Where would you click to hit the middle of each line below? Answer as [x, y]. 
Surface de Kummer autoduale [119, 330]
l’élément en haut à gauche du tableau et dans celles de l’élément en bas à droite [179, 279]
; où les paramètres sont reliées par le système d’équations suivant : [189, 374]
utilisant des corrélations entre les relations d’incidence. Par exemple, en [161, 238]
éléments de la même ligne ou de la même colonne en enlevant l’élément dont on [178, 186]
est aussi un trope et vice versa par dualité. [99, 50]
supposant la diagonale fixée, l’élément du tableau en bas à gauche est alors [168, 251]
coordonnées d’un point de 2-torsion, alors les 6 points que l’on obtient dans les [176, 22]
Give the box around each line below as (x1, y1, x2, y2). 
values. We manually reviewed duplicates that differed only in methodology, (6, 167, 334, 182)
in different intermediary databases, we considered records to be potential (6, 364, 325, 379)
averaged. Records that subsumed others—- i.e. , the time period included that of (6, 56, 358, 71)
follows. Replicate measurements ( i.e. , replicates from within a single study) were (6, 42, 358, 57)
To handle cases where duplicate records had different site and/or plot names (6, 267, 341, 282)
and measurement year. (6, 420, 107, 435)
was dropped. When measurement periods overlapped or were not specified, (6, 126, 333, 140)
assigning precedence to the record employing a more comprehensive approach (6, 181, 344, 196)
::::::
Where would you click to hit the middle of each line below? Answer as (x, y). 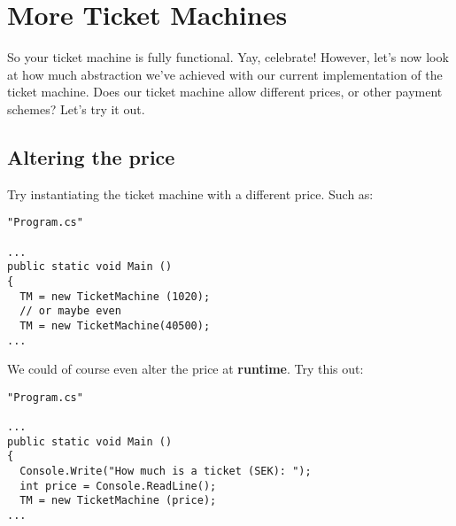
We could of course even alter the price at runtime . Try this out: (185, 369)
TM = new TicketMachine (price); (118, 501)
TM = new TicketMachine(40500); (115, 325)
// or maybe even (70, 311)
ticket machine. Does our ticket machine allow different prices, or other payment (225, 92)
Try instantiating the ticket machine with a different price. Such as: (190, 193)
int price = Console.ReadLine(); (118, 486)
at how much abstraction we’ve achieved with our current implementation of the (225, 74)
::::::
• _Instructions to follow_: Reproduce each line of the records in which the word "dans" appears.

• _Exercise result_:
l’élément en haut à gauche du tableau et dans celles de l’élément en bas à droite [179, 279]
coordonnées d’un point de 2-torsion, alors les 6 points que l’on obtient dans les [176, 22]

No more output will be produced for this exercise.